18 июня 1978 г.
Дорогая Нетти!
Твоя мать приходила к нам вчера и сказала, что ты уже встаешь и говоришь. Уф! Сказала, если я отправлю тебе письмо, ты скорее всего сможешь его прочитать, но пока ты еще недостаточно хорошо себя чувствуешь, чтобы принимать посетителей. Я спросил, можно ли мне прийти в больницу и лично передать его тебе (заверил ее, что буду только сидеть и наблюдать, как ты читаешь), но она не разрешила. Якобы посетители сильно тебя утомят. Я ее заверил, что в начальной школе мы с тобой частенько этим занимались (передавали друг другу записки на уроках) и тебе это очень даже нравилось (то есть совершенно не напрягало), но твоя мама стояла на своем. Она, правда, обрадовалась, что я говорю в прошедшем времени: не хотела ничего слышать о том, что мы будем тратить время на эти гребаные записки (слово «гребаные» она, разумеется, не употребила), ты, мол, и так пропустила слишком много и тебе понадобятся все силы, чтобы нагнать класс. Я же сказал ей, что ты очень умная (это правда) и месяц отсутствия в школе скажется на тебе не так сильно, как на остальных; но твоя мама возразила, что стресс, вызванный боязнью попасться, может отрицательно сказаться на сердце, а нам не нужно повторения случившегося. Как будто нас хоть раз ловили.
Сегодня по школе прошел слух, что Бобби Голтса и меня выдвинули на звание «Спортсмен года среди десятиклассников». В общем-то ничего особенного я в этом не находил, пока весть эта не добралась до Бобби.

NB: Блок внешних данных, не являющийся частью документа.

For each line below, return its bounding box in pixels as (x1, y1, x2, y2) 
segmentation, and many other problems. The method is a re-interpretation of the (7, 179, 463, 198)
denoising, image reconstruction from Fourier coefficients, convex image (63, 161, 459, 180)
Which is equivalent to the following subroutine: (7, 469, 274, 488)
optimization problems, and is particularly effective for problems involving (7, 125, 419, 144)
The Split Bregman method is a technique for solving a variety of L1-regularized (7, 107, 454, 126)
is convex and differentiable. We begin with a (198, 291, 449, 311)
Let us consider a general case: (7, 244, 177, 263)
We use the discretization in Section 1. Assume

Я шел домой, когда появился Голтс. Он спросил, известно ли мне об этом слухе, и я допустил ошибку, ответив утвердительно. Тогда он мне сказал, что если слух — правда, то он намерен протестовать, потому что два победителя — это несправедливо (очевидно, хочет, чтобы все лавры достались только ему). Тут я подлил масла в огонь, поддразнил его, сказав, что он, возможно, забросил в корзину на пару мячей больше, чем я, но в защите моя игра на порядок лучше. Но в остальном, если брать регби или легкую атлетику, мы равны. Как же он завелся! Заявил мне, что лучшими спортсменами всегда признают тех, кто играет в нападении, и это доказанный факт. (Странно, однако, что капитан команды ни в грош не ставит защитников!) Поэтому я пожал плечами и сдался: спорить с ним, когда он в таком состоянии, бесполезно. Но он начал трендеть о том, что на табличке нет места для нас обоих, и если они попытаются выгравировать две фамилии, их никто не сможет прочитать, потому что стенд с табличками жутко освещен. Я ему и сказал: может, его папаша купит новую лампочку? Так он чуть не выпрыгнул из штанов! Заорал, что подаст в суд на департамент образования, если на церемонии награждения назовут обе наши фамилии — его и мою, — и интересы спорта требуют, чтобы мы не согласились с решением назвать двух победителей, иначе меня ждет неизбежная депрессия, вызванная тем, что мне не удалось стать лучшим. Я предложил ему поторопиться, потому что до церемонии награждения оставалось три дня. Он немного успокоился, начал «думать». Потом елейным таким голоском, тебе бы понравилось, произнес: он думает, что я выдержу этот удар, как и положено мужчине, когда его объявят лучшим спортсменом года. Нет причин, по которым мы не можем остаться друзьями, тем более что мы — душа команды, а наши сердца «и дальше будут биться в унисон». Его слова! Можешь ты в это поверить? Вот я и сказал, что он может взять награду и засунуть себе в задницу, потому что мне без разницы. Я сказал…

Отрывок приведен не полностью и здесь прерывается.